What to produce
Apart from the pictures, everything in the lines below must be printed exactly.

Data section
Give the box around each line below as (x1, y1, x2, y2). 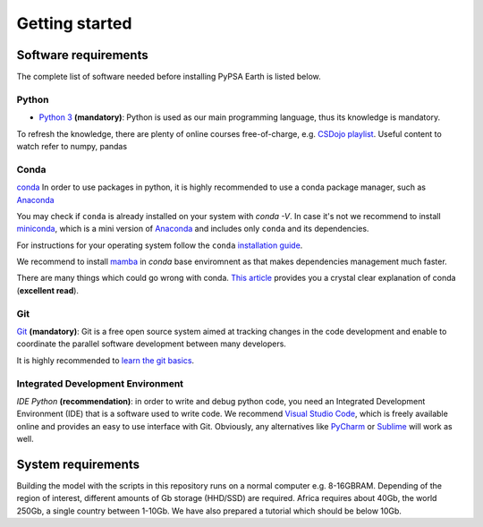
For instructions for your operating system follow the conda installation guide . (16, 240, 303, 251)
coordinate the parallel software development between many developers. (16, 338, 286, 349)
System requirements (16, 456, 140, 472)
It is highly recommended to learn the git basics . (16, 354, 195, 366)
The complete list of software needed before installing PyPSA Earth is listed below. (16, 72, 321, 82)
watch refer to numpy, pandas (16, 140, 128, 151)
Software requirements (16, 47, 148, 63)
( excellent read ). (16, 285, 80, 295)
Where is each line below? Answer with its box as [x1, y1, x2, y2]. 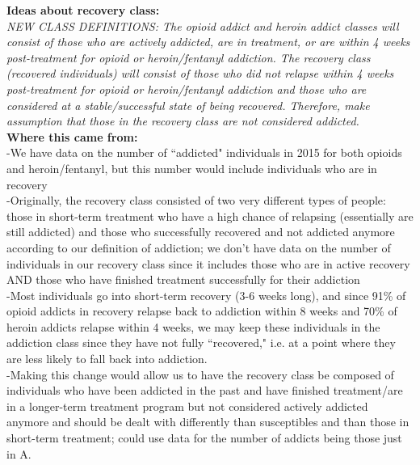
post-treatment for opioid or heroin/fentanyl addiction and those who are [6, 80, 367, 97]
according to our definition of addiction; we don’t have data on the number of [6, 239, 391, 256]
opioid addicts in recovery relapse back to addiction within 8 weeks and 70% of [6, 302, 397, 319]
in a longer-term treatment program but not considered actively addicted [6, 397, 368, 414]
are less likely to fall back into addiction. [6, 350, 208, 367]
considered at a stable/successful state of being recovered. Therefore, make [6, 96, 370, 113]
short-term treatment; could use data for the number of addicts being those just [6, 429, 402, 446]
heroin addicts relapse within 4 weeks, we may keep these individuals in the [6, 318, 380, 335]
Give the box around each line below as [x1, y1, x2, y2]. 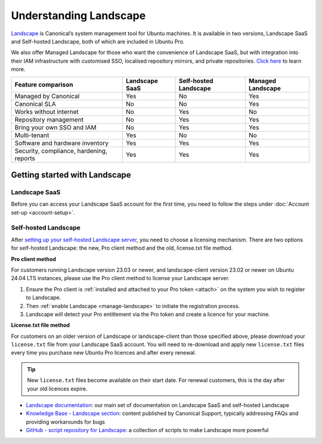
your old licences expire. [27, 385, 88, 392]
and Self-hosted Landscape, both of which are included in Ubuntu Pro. [11, 38, 185, 45]
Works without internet [14, 107, 79, 116]
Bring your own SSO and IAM [14, 123, 97, 131]
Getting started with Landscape [11, 170, 131, 180]
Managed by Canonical [14, 92, 80, 100]
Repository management [14, 115, 83, 123]
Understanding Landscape [11, 9, 146, 22]
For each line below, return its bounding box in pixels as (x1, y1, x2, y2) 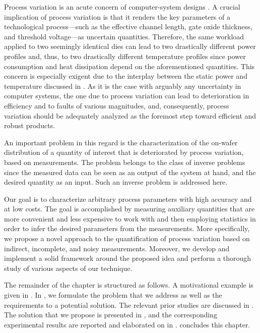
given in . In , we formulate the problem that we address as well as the (4, 290, 222, 300)
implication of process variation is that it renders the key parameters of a (4, 11, 230, 22)
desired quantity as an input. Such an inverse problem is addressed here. (4, 177, 228, 187)
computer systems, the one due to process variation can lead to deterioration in (4, 90, 249, 101)
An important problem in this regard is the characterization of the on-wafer (4, 137, 238, 147)
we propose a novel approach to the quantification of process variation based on (4, 233, 250, 244)
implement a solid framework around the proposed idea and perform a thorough (4, 253, 251, 263)
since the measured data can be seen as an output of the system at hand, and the (4, 166, 256, 177)
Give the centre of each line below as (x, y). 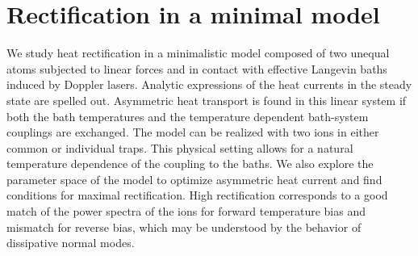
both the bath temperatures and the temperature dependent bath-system (188, 116)
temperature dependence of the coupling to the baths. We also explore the (190, 164)
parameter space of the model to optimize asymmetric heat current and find (194, 179)
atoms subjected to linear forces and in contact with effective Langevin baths (197, 68)
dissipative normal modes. (71, 243)
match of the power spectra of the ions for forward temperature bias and (186, 211)
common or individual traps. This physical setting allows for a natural (180, 147)
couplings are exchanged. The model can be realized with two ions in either (193, 132)
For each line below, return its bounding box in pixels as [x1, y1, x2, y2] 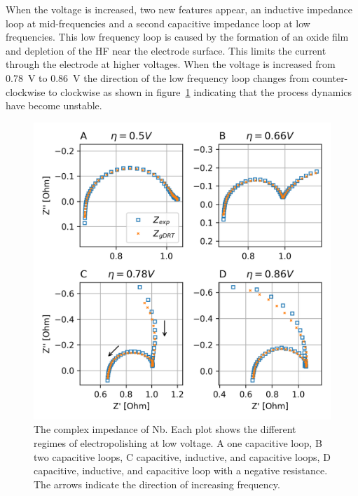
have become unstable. [6, 98, 102, 113]
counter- [312, 70, 348, 85]
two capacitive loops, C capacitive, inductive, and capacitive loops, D [34, 449, 331, 464]
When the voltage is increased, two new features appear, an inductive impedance [6, 2, 352, 16]
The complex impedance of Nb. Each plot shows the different [34, 422, 296, 436]
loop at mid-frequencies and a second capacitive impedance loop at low [6, 15, 310, 30]
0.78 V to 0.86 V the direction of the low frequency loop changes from [6, 70, 310, 85]
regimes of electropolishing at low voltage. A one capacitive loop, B [34, 435, 322, 450]
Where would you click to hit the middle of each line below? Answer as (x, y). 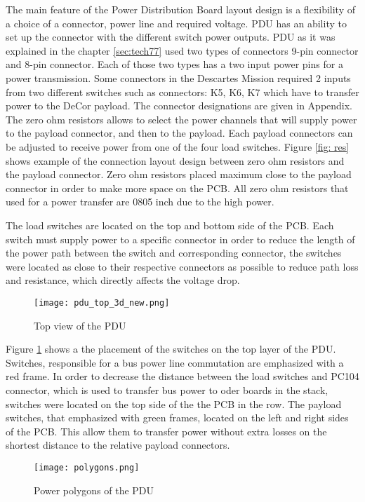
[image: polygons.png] (87, 467)
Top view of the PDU (80, 325)
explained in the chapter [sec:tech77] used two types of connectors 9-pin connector (182, 50)
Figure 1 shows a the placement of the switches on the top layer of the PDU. (171, 349)
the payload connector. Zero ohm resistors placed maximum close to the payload (179, 174)
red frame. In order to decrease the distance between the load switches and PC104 (182, 376)
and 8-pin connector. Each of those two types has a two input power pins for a (174, 64)
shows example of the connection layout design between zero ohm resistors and (175, 160)

Output
Give the box around each line below as (x1, y1, x2, y2). 
For instructions for your operating system follow the conda installation guide . (16, 240, 303, 251)
coordinate the parallel software development between many developers. (16, 338, 286, 349)
System requirements (16, 456, 140, 472)
It is highly recommended to learn the git basics . (16, 354, 195, 366)
The complete list of software needed before installing PyPSA Earth is listed below. (16, 72, 321, 82)
watch refer to numpy, pandas (16, 140, 128, 151)
Software requirements (16, 47, 148, 63)
( excellent read ). (16, 285, 80, 295)
Where is each line below? Answer with its box as [x1, y1, x2, y2]. 
post-treatment for opioid or heroin/fentanyl addiction and those who are [6, 80, 367, 97]
according to our definition of addiction; we don’t have data on the number of [6, 239, 391, 256]
opioid addicts in recovery relapse back to addiction within 8 weeks and 70% of [6, 302, 397, 319]
in a longer-term treatment program but not considered actively addicted [6, 397, 368, 414]
are less likely to fall back into addiction. [6, 350, 208, 367]
considered at a stable/successful state of being recovered. Therefore, make [6, 96, 370, 113]
short-term treatment; could use data for the number of addicts being those just [6, 429, 402, 446]
heroin addicts relapse within 4 weeks, we may keep these individuals in the [6, 318, 380, 335]
Give the box around each line below as [x1, y1, x2, y2]. 
your old licences expire. [27, 385, 88, 392]
and Self-hosted Landscape, both of which are included in Ubuntu Pro. [11, 38, 185, 45]
Works without internet [14, 107, 79, 116]
Bring your own SSO and IAM [14, 123, 97, 131]
Getting started with Landscape [11, 170, 131, 180]
Managed by Canonical [14, 92, 80, 100]
Repository management [14, 115, 83, 123]
Understanding Landscape [11, 9, 146, 22]
For each line below, return its bounding box in pixels as (x1, y1, x2, y2) 
given in . In , we formulate the problem that we address as well as the (4, 290, 222, 300)
implication of process variation is that it renders the key parameters of a (4, 11, 230, 22)
desired quantity as an input. Such an inverse problem is addressed here. (4, 177, 228, 187)
computer systems, the one due to process variation can lead to deterioration in (4, 90, 249, 101)
An important problem in this regard is the characterization of the on-wafer (4, 137, 238, 147)
we propose a novel approach to the quantification of process variation based on (4, 233, 250, 244)
implement a solid framework around the proposed idea and perform a thorough (4, 253, 251, 263)
since the measured data can be seen as an output of the system at hand, and the (4, 166, 256, 177)
Give the centre of each line below as (x, y). 
both the bath temperatures and the temperature dependent bath-system (188, 116)
temperature dependence of the coupling to the baths. We also explore the (190, 164)
parameter space of the model to optimize asymmetric heat current and find (194, 179)
atoms subjected to linear forces and in contact with effective Langevin baths (197, 68)
dissipative normal modes. (71, 243)
match of the power spectra of the ions for forward temperature bias and (186, 211)
common or individual traps. This physical setting allows for a natural (180, 147)
couplings are exchanged. The model can be realized with two ions in either (193, 132)
For each line below, return its bounding box in pixels as [x1, y1, x2, y2] 
have become unstable. [6, 98, 102, 113]
counter- [312, 70, 348, 85]
two capacitive loops, C capacitive, inductive, and capacitive loops, D [34, 449, 331, 464]
When the voltage is increased, two new features appear, an inductive impedance [6, 2, 352, 16]
The complex impedance of Nb. Each plot shows the different [34, 422, 296, 436]
loop at mid-frequencies and a second capacitive impedance loop at low [6, 15, 310, 30]
0.78 V to 0.86 V the direction of the low frequency loop changes from [6, 70, 310, 85]
regimes of electropolishing at low voltage. A one capacitive loop, B [34, 435, 322, 450]
Where would you click to hit the middle of each line below? Answer as (x, y). 
[image: polygons.png] (87, 467)
Top view of the PDU (80, 325)
explained in the chapter [sec:tech77] used two types of connectors 9-pin connector (182, 50)
Figure 1 shows a the placement of the switches on the top layer of the PDU. (171, 349)
the payload connector. Zero ohm resistors placed maximum close to the payload (179, 174)
red frame. In order to decrease the distance between the load switches and PC104 (182, 376)
and 8-pin connector. Each of those two types has a two input power pins for a (174, 64)
shows example of the connection layout design between zero ohm resistors and (175, 160)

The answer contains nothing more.